[
Lists Home |
Date Index |
Thread Index
]
Hello Dan,
let me add something to the responses your question has created : )
Dan White wrote:
><foo> <bar> woof </bar> </foo> <foo> <bar> woof </bar> </foo>
>
>with "foo" being the root tag
>
>
...
>>Yes, preprocessing is a possibility, but how would one do it ?
>>
>>How do you locate where one statement ends and the next begins ?
>>
>>
>>
Underneath the craziness, XML is simple to parse. Some theoreticians
have called it a parentheses language.
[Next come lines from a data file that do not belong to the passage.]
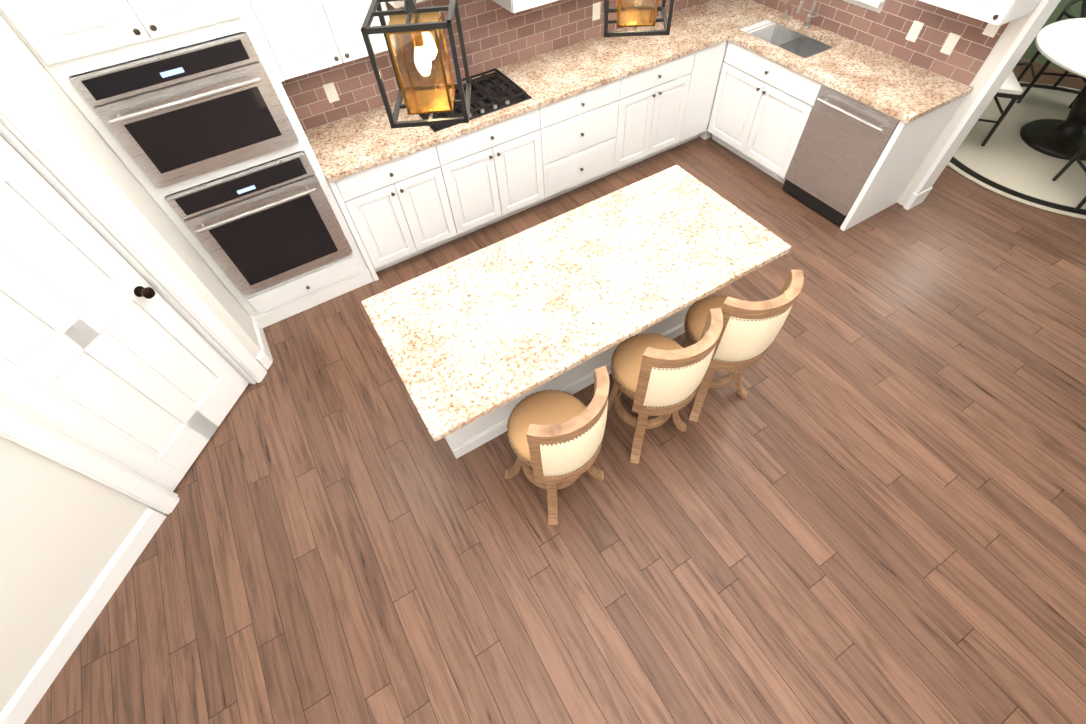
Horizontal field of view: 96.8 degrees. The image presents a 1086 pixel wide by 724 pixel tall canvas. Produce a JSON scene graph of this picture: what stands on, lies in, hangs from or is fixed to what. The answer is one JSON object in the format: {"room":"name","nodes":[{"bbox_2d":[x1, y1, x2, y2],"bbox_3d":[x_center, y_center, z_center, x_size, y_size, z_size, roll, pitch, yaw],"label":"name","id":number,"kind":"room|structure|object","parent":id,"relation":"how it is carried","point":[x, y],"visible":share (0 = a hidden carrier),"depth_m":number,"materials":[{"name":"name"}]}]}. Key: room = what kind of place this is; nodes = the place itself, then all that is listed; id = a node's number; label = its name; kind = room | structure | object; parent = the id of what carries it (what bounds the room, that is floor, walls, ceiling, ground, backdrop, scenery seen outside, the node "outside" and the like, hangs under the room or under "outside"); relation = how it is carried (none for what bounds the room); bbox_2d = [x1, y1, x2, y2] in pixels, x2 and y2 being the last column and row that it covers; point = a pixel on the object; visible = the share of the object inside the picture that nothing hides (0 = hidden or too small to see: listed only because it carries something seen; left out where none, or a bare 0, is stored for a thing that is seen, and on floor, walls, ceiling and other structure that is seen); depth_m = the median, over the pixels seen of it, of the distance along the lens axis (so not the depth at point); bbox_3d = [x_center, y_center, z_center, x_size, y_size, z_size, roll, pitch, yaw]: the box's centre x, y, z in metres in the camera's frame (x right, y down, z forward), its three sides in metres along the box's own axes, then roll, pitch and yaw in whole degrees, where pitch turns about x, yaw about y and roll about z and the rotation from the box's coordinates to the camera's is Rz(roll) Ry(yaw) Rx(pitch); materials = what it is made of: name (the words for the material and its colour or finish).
{"room":"kitchen","nodes":[
{"label":"kitchen","id":0,"kind":"room"},
{"bbox_2d":[0,0,1085,712],"bbox_3d":[1.461,-0.912,2.081,11.102,2.780,8.800,-28,58,-15],"label":"wall","id":1,"kind":"structure","parent":0,"point":[64,532],"depth_m":2.22,"materials":[{"name":"paint"}]},
{"bbox_2d":[0,135,248,491],"bbox_3d":[-2.124,-0.143,2.206,0.594,2.018,0.572,-28,58,-15],"label":"pantry door","id":2,"kind":"structure","parent":1,"relation":"in","point":[107,349],"depth_m":2.27,"materials":[{"name":"white wood"}]},
{"bbox_2d":[0,79,266,514],"bbox_3d":[-2.124,-0.177,2.142,0.152,2.185,1.040,10,56,10],"label":"door frame","id":3,"kind":"structure","parent":1,"relation":"attached to","point":[25,127],"depth_m":2.22,"materials":[{"name":"white wood"}]},
{"bbox_2d":[0,316,272,723],"bbox_3d":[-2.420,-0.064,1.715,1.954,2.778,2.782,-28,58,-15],"label":"baseboard","id":4,"kind":"structure","parent":1,"relation":"attached to","point":[42,676],"depth_m":2.38,"materials":[{"name":"white wood"}]},
{"bbox_2d":[243,0,354,81],"bbox_3d":[-1.457,-2.169,2.479,0.449,1.142,0.350,-28,58,-15],"label":"upper cabinet","id":5,"kind":"object","parent":1,"relation":"attached to","point":[300,37],"depth_m":2.70,"materials":[{"name":"white wood"}]},
{"bbox_2d":[335,0,395,59],"bbox_3d":[-1.194,-2.306,2.561,0.411,1.142,0.350,-28,58,-15],"label":"upper cabinet","id":6,"kind":"object","parent":1,"relation":"attached to","point":[354,12],"depth_m":2.81,"materials":[{"name":"white wood"}]},
{"bbox_2d":[492,0,557,12],"bbox_3d":[-0.063,-2.897,2.913,0.589,1.142,0.350,-28,58,-15],"label":"upper cabinet","id":7,"kind":"object","parent":1,"relation":"attached to","point":[514,6],"depth_m":3.22,"materials":[{"name":"white wood"}]},
{"bbox_2d":[356,0,521,8],"bbox_3d":[-0.614,-2.420,2.829,0.816,0.295,0.495,-28,58,-15],"label":"range hood","id":8,"kind":"object","parent":7,"relation":"attached to","point":[396,4],"depth_m":2.71,"materials":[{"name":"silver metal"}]},
{"bbox_2d":[281,0,1008,132],"bbox_3d":[0.569,-2.018,2.894,3.997,0.986,2.222,-28,58,-15],"label":"backsplash","id":9,"kind":"structure","parent":1,"relation":"attached to","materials":[{"name":"tile"}]},
{"bbox_2d":[856,0,884,7],"bbox_3d":[2.207,-3.190,3.344,0.193,0.955,0.970,-28,58,-15],"label":"window","id":10,"kind":"structure","parent":1,"relation":"in","point":[877,3],"depth_m":3.46,"materials":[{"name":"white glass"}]},
{"bbox_2d":[919,0,1040,25],"bbox_3d":[2.560,-2.533,2.493,0.350,1.142,0.620,-28,58,-15],"label":"upper cabinet","id":11,"kind":"object","parent":1,"relation":"attached to","point":[996,12],"depth_m":2.77,"materials":[{"name":"white wood"}]},
{"bbox_2d":[1005,0,1060,59],"bbox_3d":[5.270,-4.079,4.219,0.075,2.598,6.058,-28,58,-15],"label":"door frame","id":12,"kind":"structure","parent":1,"relation":"attached to","point":[1045,8],"depth_m":2.91,"materials":[{"name":"white wood"}]},
{"bbox_2d":[24,57,1085,723],"bbox_3d":[1.407,-0.094,3.248,10.900,0.060,8.650,-28,58,-15],"label":"floor","id":13,"kind":"structure","parent":0,"point":[864,503],"depth_m":2.56,"materials":[{"name":"brown wood"}]},
{"bbox_2d":[0,0,373,327],"bbox_3d":[-1.862,-1.364,2.772,0.952,2.512,0.722,-28,58,-15],"label":"tall cabinet","id":14,"kind":"object","parent":13,"relation":"on","point":[185,107],"visible":1,"depth_m":2.52,"materials":[{"name":"white wood"}]},
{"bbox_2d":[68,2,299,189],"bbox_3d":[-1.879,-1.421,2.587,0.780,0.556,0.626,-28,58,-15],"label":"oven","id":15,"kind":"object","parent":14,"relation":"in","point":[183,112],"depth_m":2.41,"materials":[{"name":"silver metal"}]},
{"bbox_2d":[323,144,468,280],"bbox_3d":[-1.157,-1.278,3.670,0.800,0.880,0.640,-28,58,-15],"label":"base cabinet","id":16,"kind":"object","parent":13,"relation":"on","point":[398,211],"depth_m":3.44,"materials":[{"name":"white wood"}]},
{"bbox_2d":[303,0,780,183],"bbox_3d":[0.191,-2.252,3.716,3.997,0.040,0.659,-28,58,-15],"label":"countertop","id":17,"kind":"structure","parent":16,"relation":"on","point":[362,141],"depth_m":3.61,"materials":[{"name":"beige stone"}]},
{"bbox_2d":[406,64,532,131],"bbox_3d":[-0.538,-1.900,3.456,0.759,0.045,0.510,-28,58,-15],"label":"cooktop","id":18,"kind":"object","parent":17,"relation":"in","point":[493,89],"depth_m":3.45,"materials":[{"name":"black metal"}]},
{"bbox_2d":[445,108,548,232],"bbox_3d":[-0.542,-1.599,3.862,0.881,0.880,0.640,-28,58,-15],"label":"base cabinet","id":19,"kind":"object","parent":13,"relation":"on","point":[499,170],"depth_m":3.66,"materials":[{"name":"white wood"}]},
{"bbox_2d":[505,366,609,524],"bbox_3d":[0.052,0.374,2.348,0.444,0.995,0.476,-38,61,-22],"label":"bar stool","id":20,"kind":"object","parent":13,"relation":"on","point":[555,437],"visible":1,"depth_m":2.13,"materials":[{"name":"brown wood"}]},
{"bbox_2d":[541,76,628,199],"bbox_3d":[0.141,-1.956,4.075,0.841,0.880,0.640,-28,58,-15],"label":"base cabinet","id":21,"kind":"object","parent":13,"relation":"on","point":[585,133],"depth_m":3.86,"materials":[{"name":"white wood"}]},
{"bbox_2d":[445,277,741,458],"bbox_3d":[0.188,-0.183,2.802,1.848,0.888,0.830,-28,58,-15],"label":"kitchen island","id":22,"kind":"object","parent":13,"relation":"on","point":[473,436],"depth_m":2.89,"materials":[{"name":"white wood"}]},
{"bbox_2d":[361,165,791,441],"bbox_3d":[0.183,-0.429,2.406,1.980,0.041,0.880,-28,58,-15],"label":"island countertop","id":23,"kind":"structure","parent":22,"relation":"on","point":[467,337],"depth_m":2.33,"materials":[{"name":"white stone"}]},
{"bbox_2d":[621,56,688,168],"bbox_3d":[0.765,-2.282,4.269,0.740,0.880,0.640,-28,58,-15],"label":"base cabinet","id":24,"kind":"object","parent":13,"relation":"on","point":[655,95],"depth_m":4.05,"materials":[{"name":"white wood"}]},
{"bbox_2d":[607,308,722,463],"bbox_3d":[0.568,0.083,2.524,0.451,0.995,0.482,-28,58,-15],"label":"bar stool","id":25,"kind":"object","parent":13,"relation":"on","point":[660,376],"visible":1,"depth_m":2.27,"materials":[{"name":"brown wood"}]},
{"bbox_2d":[673,40,736,147],"bbox_3d":[1.224,-2.494,4.392,0.421,0.880,0.699,-28,58,-15],"label":"base cabinet","id":26,"kind":"object","parent":13,"relation":"on","point":[707,78],"depth_m":4.18,"materials":[{"name":"white wood"}]},
{"bbox_2d":[681,270,803,421],"bbox_3d":[0.985,-0.132,2.651,0.444,0.995,0.476,-22,56,-12],"label":"bar stool","id":27,"kind":"object","parent":13,"relation":"on","point":[749,332],"visible":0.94,"depth_m":2.33,"materials":[{"name":"beige fabric"}]},
{"bbox_2d":[713,20,788,143],"bbox_3d":[1.659,-2.721,4.528,0.636,0.880,0.699,-28,58,-15],"label":"base cabinet","id":28,"kind":"object","parent":13,"relation":"on","point":[751,78],"depth_m":4.04,"materials":[{"name":"white wood"}]},
{"bbox_2d":[773,80,964,230],"bbox_3d":[2.448,-1.676,3.739,0.640,0.872,0.720,-28,58,-15],"label":"base cabinet","id":29,"kind":"object","parent":13,"relation":"on","point":[838,112],"depth_m":3.57,"materials":[{"name":"white wood"}]},
{"bbox_2d":[721,12,972,123],"bbox_3d":[2.175,-2.264,3.603,0.657,0.040,1.699,-28,58,-15],"label":"countertop","id":30,"kind":"structure","parent":29,"relation":"on","point":[906,91],"depth_m":3.43,"materials":[{"name":"beige stone"}]},
{"bbox_2d":[783,0,822,28],"bbox_3d":[2.017,-2.831,3.787,0.212,0.334,0.322,-28,58,-15],"label":"faucet","id":31,"kind":"object","parent":30,"relation":"in","point":[793,23],"depth_m":3.91,"materials":[{"name":"silver metal"}]},
{"bbox_2d":[781,63,951,225],"bbox_3d":[2.396,-1.645,3.707,0.631,0.854,0.610,-28,58,-15],"label":"dishwasher","id":32,"kind":"object","parent":29,"relation":"in","point":[843,138],"depth_m":3.57,"materials":[{"name":"silver metal"}]},
{"bbox_2d":[947,82,1085,218],"bbox_3d":[4.672,-1.989,4.354,2.300,0.011,2.300,-28,58,-15],"label":"round rug","id":33,"kind":"object","parent":13,"relation":"on","point":[1006,160],"visible":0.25,"depth_m":4.22,"materials":[{"name":"beige fabric"}]},
{"bbox_2d":[978,60,1029,145],"bbox_3d":[3.862,-2.386,4.214,0.590,0.750,0.590,-28,58,-15],"label":"dining chair","id":34,"kind":"object","parent":33,"relation":"on","point":[1010,88],"visible":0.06,"depth_m":4.06,"materials":[{"name":"black metal"}]},
{"bbox_2d":[1016,0,1085,107],"bbox_3d":[4.923,-2.857,4.486,0.589,0.750,0.589,-28,58,-15],"label":"dining chair","id":35,"kind":"object","parent":33,"relation":"on","point":[1067,12],"visible":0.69,"depth_m":4.51,"materials":[{"name":"black metal"}]},
{"bbox_2d":[1020,18,1085,160],"bbox_3d":[4.647,-2.277,3.951,1.320,0.980,1.320,-28,58,-15],"label":"dining table","id":36,"kind":"object","parent":33,"relation":"on","point":[1062,44],"visible":1,"depth_m":4.10,"materials":[{"name":"white wood"}]},
{"bbox_2d":[1052,144,1085,210],"bbox_3d":[4.412,-1.560,3.592,0.590,0.750,0.590,-28,58,-15],"label":"dining chair","id":37,"kind":"object","parent":33,"relation":"on","point":[1080,152],"visible":1,"depth_m":3.83,"materials":[{"name":"black metal"}]},
{"bbox_3d":[1.269,-1.701,0.995,10.900,0.280,8.650,-28,58,-15],"label":"ceiling","id":38,"kind":"structure","parent":0,"visible":0},
{"bbox_2d":[360,0,470,128],"bbox_3d":[-0.399,-1.155,1.254,0.254,0.966,0.254,-4,54,0],"label":"pendant light","id":39,"kind":"object","parent":38,"relation":"hanging from","point":[412,19],"visible":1,"depth_m":1.51,"materials":[{"name":"black metal"}]},
{"bbox_2d":[603,0,673,36],"bbox_3d":[0.350,-1.661,1.569,0.254,0.966,0.254,1,55,5],"label":"pendant light","id":40,"kind":"object","parent":38,"relation":"hanging from","point":[644,15],"visible":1,"depth_m":1.89,"materials":[{"name":"black metal"}]}
]}
This insight may actually be
helpful for your problem
given a way to identify start and end tags and cdata sections(check the
grammar) the following algo will do:
1 initialize a counter c to 0
2 traverse the input, till the first start tag.
3 c++
4 while c > 0
4.1 traverse input until next '<' (this is always a tag, it is not
allowed in attributes or anywhere else)
4.2 if starttag, then c++
else if endtag c--
else if cdata skip to next "]]>" // cdata section
else skip to next '>' // processing instruction or comment
5 cut here.
It gets simpler and faster if you can assume that there are no
processing instructions, comments, cdata etc.
This only works for well formed XML fragments. No doubt, if you had your
own parser, you could tell it to just read the first element - there are
also some libraries that support this directly, but I don't know of any
in C or C++.
Hope this helps.
cheers,
Burak
|